In a transistor if #I_c/I_e=alpha# and #I_c/I_b=beta#, if #alpha# varies between #(20)/(21)# and #(100)/(101)#, then the value of #beta# lied between?

1 Answer
Mar 1, 2017

#20 and 100#

Explanation:

Representative circuit in Common emitter amplifier configuration is given below
dnatechindia.com

Given is the ratio of #I_c/I_b=beta#
And the ratio of #I_c/I_e= alpha#

From above expressions we have
#I_c=beta I_b=alphaI_e# .....(1)

In this configuration, the current flowing out of the transistor must be equal to the currents flowing into the transistor.
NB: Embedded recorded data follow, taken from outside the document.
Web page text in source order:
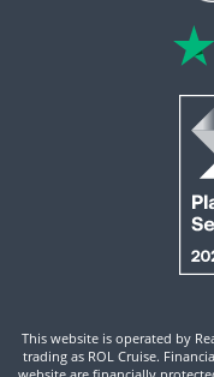
This website is operated by
trading as ROL Cruise.
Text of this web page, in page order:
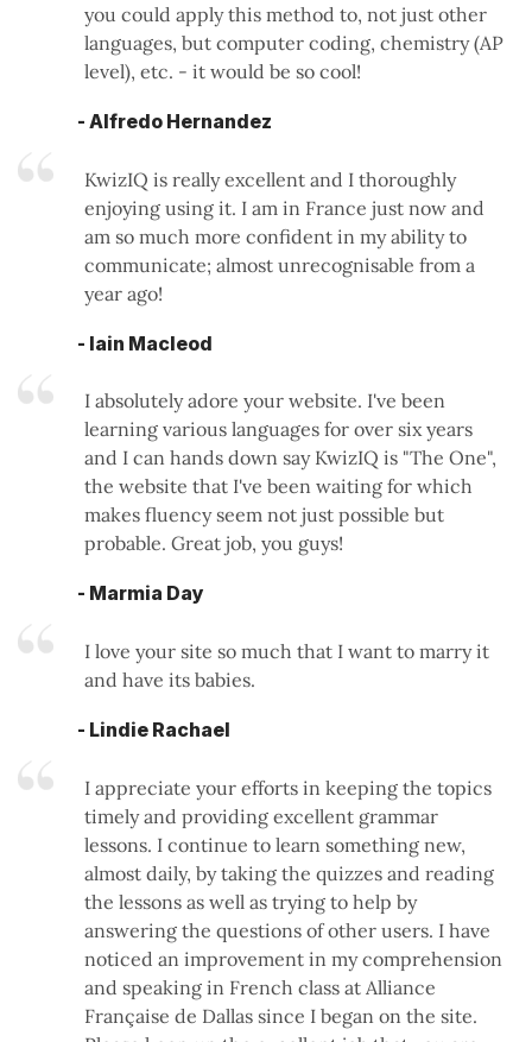
you could apply this method to, not just other
languages, but computer coding, chemistry (AP
level), etc. - it would be so cool!
- Alfredo Hernandez
KwizIQ is really excellent and I thoroughly
enjoying using it. I am in France just now and
am so much more confident in my ability to
communicate; almost unrecognisable from a
year ago!
- Iain Macleod
I absolutely adore your website. I've been
learning various languages for over six years
and I can hands down say KwizIQ is "The One",
the website that I've been waiting for which
makes fluency seem not just possible but
probable. Great job, you guys!
- Marmia Day
I love your site so much that I want to marry it
and have its babies.
- Lindie Rachael
I appreciate your efforts in keeping the topics
timely and providing excellent grammar
lessons. I continue to learn something new,
almost daily, by taking the quizzes and reading
the lessons as well as trying to help by
answering the questions of other users. I have
noticed an improvement in my comprehension
and speaking in French class at Alliance
Française de Dallas since I began on the site.

As such we have

#I_e = I_c + I_b# .....(2)

To have a combined the expression for #α and β# we divide both sides of (2) by #I_b# and use (1) to get

#I_e/I_b = (I_c + I_b)/I_b#
#=>beta/alpha=beta+1#
#=>beta=alphabeta+alpha#

#=>beta=alpha/(1-alpha)#

For #alpha=20/21#

#beta=(20/21)/(1-20/21)=20#

Again for #alpha=100/101#
#beta=(100/101)/(1-100/101)=100#
.-.-.-.-.-.-.-.-.-.-.-.-.-.-.-.-.-.-.-

Note: value of #alpha# will always be#<1#.
and typically, #beta# values lie between #20 and 200# for most general purpose transistors.